6. Once nodes are up, and VCS is started forming the complete cluster, unfreeze all the SGs.
6.1 open configuration for writting (haconf -makerw)
6.2 Unfreeze SGs (hagrp -unfreeze -persistent).
This will not initiate AutoStart logic, hence bring the SGs online using 'hagrp -online' command with appropriate order.
6.3 dump the configuration (haconf -dump -makero)
What if I don't offline the SG's prior to freezing ? ? Anyway apps are going to be manually brought down and since the SG's are persistently freezed onlining and offliing is disabled. So, will it impact anything if I don't offline SG's and just freeze ? ?
hastop -local was executed before bringing down applications manually which resulted in appsg to go in faulted state.
Seems something is wrong with Service Group config.
hastop -local will offline all online service groups on the local node. This should not leave your appsg in faulted state.
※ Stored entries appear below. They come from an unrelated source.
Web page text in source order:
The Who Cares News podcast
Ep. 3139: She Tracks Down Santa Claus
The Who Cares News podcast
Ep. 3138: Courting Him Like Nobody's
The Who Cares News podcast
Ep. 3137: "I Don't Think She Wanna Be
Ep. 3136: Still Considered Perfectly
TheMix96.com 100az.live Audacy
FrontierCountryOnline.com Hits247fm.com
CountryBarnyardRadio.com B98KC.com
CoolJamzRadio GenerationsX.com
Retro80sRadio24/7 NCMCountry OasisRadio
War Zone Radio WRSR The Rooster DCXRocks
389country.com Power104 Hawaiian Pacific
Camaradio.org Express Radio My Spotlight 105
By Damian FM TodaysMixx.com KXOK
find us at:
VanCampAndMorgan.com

You need to double-check your config and see what errors were reported in engine_A.log.
I am going to move rc2.d and rc3.d scripts for VCS on both the nodes
Where are you moving these scripts to?
Seems you want to do a permanent move and not just temporarily for System Maintenance?
Best Practise for System Maintenance is to bring system up to single-user mode (rc1/rcS).
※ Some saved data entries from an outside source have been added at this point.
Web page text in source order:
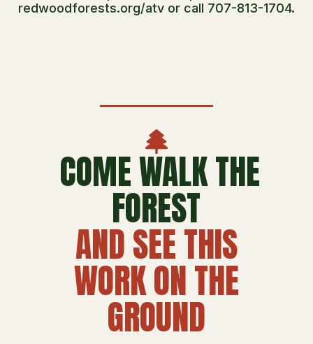
redwoodforests.org/atv or call 707-813-1704.
COME WALK THE
FOREST
AND SEE THIS
WORK ON THE
GROUND
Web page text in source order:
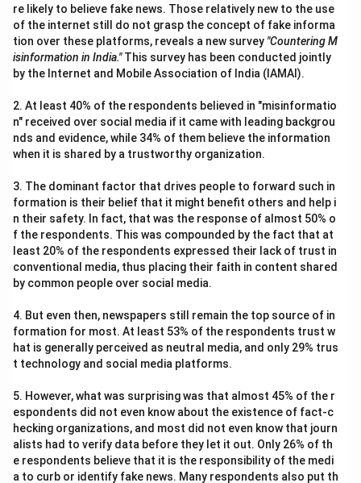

Offlining SG's before freezing is best practise.
arangari has given best possible solution.
If the apps are in control of VCS, why not use its intelligence of bringing apps down in appropriate order. Less chances of any errors. If you just freeze the SGs and issue bring the SGs offline manually, the state will reflect as faulted - no action taken by VCS, however may generate unwanted notifications if configured. Also as said earlier - it is ease of operation if you are not well verse with all the applications' start/stop logics.
@Marianne and Saurabh:
if the 'hastop -local' has resulted in fault of SG - there could be geneuine fault, or you had issued offline outside VCS control. There could be issue with SG config. Checking engine_A.log would certainly help.
My thinking is that if you are offlining the service groups, stopping VCS and disabling VCS from being started during reboot, why are you worried about freezing the service groups?
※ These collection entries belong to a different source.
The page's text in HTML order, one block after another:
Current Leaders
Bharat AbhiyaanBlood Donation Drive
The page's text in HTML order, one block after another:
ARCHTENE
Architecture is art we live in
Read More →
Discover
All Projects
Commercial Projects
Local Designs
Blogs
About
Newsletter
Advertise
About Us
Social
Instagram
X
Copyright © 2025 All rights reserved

I would do the followng (highlevel steps).
1. hastop -all - this will stopp all service groups on all nodes and then stop VCS on all nodes.
2. Disable VCS startup - no need to worry about freezing the service groups because VCS will not auto start.
3. Perform OS maintenance on all nodes as required and reboot as needed.
4. Enable VCS startup.
5. Manually start VCS if not rebooting afer step 4. - All service groups set to auto start will start when VCS enters a running state.
Freezing the groups would be a good preventive step but if VCS is not able to run then it it really not needed.
I think that moving rc scripts etc. is really complicating things for no reason.
Pre-patching highly recommended, but not required, steps:
1. Evacuate the first system in the cluster. This will temporarily freeze it and fail all of its service groups over to the second system. This is to confirm that all of the groups will still fail over to/run on the second system.
2. Reboot, and then unfreeze the first system (since second system never loses cluster state, the freeze remains in effect). Evacuate the second system in the cluster. Again, you are confirming that your service groups will run on either system in the cluster.
3. Reboot, and then unfreeze the second system. Evacuate the first system in the cluster.
This is just best practice - you want to find out BEFORE you do any patching etc. that your applications are not capable of failover (technically an hagrp -switch in this case), have undergone some type of configuration drift, etc.
1. Persistently freeze at least the first system in the cluster (or both).
2. Dump/close the cluster configuration.
3. Offline whichever service groups (all?) that you want. A system freeze will not affect this.
4. Patch/reboot/etc. as desired. I recommend doing all of this on one node, unfreezing and confirming applications come up on that node, then doing the other node - but you can do both at once if your confidence is high or your application requires it.